IS480 Team wiki: 2009T2 Mob5tars
Contents
Our Team and Project Roles
Members |
Roles |
Project Management Responsibilities |
|
Saurav |
Project Manager |
|
|
Sunita |
Lead Developer Front End |
|
|
Shaun |
Lead Developer Back End |
||
Palak |
Document Manager |
|
|
Nayeem |
Quality Assurance Manager |
|
Stakeholders
Stakeholders |
Name |
Company |
Interest |
Client |
Mr.Paul Lim |
Consultant, iForce Consulting Pte Ltd. |
Force Consulting Pte. Ltd is a business technology firm that enables companies to achieve sustained competitive advantage by engaging in strategic IT recommendations to solution implementation. Our client is keen to understand on the emerging new concept of search engine optimization by leveraging on cloud computing which could later be incorporated into new software for its own customers. |
Supervisor |
Mr. Kevin Steppe |
Lecturer of Information Systems, SMU |
Project Supervisor who will be advising and supervising the team. |
Technical Advisor |
Mr. Paul Lim |
Consultant, iForce Consulting Pte Ltd. |
Mr. Lim has extensive programming knowledge about the python programming language and Django framework on which the new search engine will be developed. |
Developers |
Mob5tars |
SMU SIS |
A group of SIS students that wants to learn more about new technologies and deliver in best quality a comprehensive search engine |
Project Overview
Project Description
The ever changing World Wide Web is growing at a rate too fast for a single search engine to keep up and index entirely. Each search engine crawls a small fraction of the web and indexes the content in a database. Owing to the immense size of the web, to retrieve information, a user may have to use multiple search engines to find what he or she wants. With different interfaces and different advanced search capabilities, users have to spend time learning and accessing these search engines individually in order to gather comprehensive search results thoroughly. Meta-search engines have been introduced to make such a task simpler for users.

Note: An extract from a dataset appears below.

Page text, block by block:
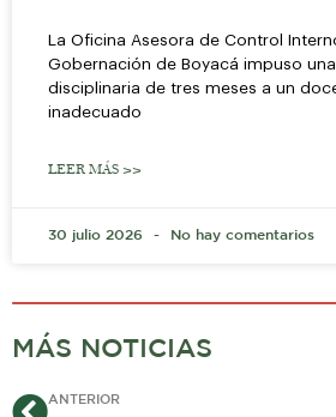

A meta-search engine harnesses the power of different search engines to provide better coverage of the web. For a single query, a Meta-search engine transmits the query to multiple search engines and aggregates the results before they are displayed to the user.
Our meta-search engine aims to provide users a comprehensive search experience on a web application hosted on a cloud computing platform, Google App Engine using Python programming language. With an intuitive UI which promotes the use of advanced search features, such as Boolean operators and domain-name restricted search, we aim to enable users to fully harness the capabilities of modern search engines today. Search results are filtered and ranked according to an algorithm which takes into account the page ranking scores from different search engines for each page, providing users with not just a combination of search results but a ranking of pages with relevancy determined from a combination of search engine algorithms.
Scope
The project will focus on these key areas:
- Search Logic: The search logic involves running a search query on Bing/Yahoo/Google search engines using the Google Application Engine. Refer to Appendix C for the detailed explanation for the Search logic functionality.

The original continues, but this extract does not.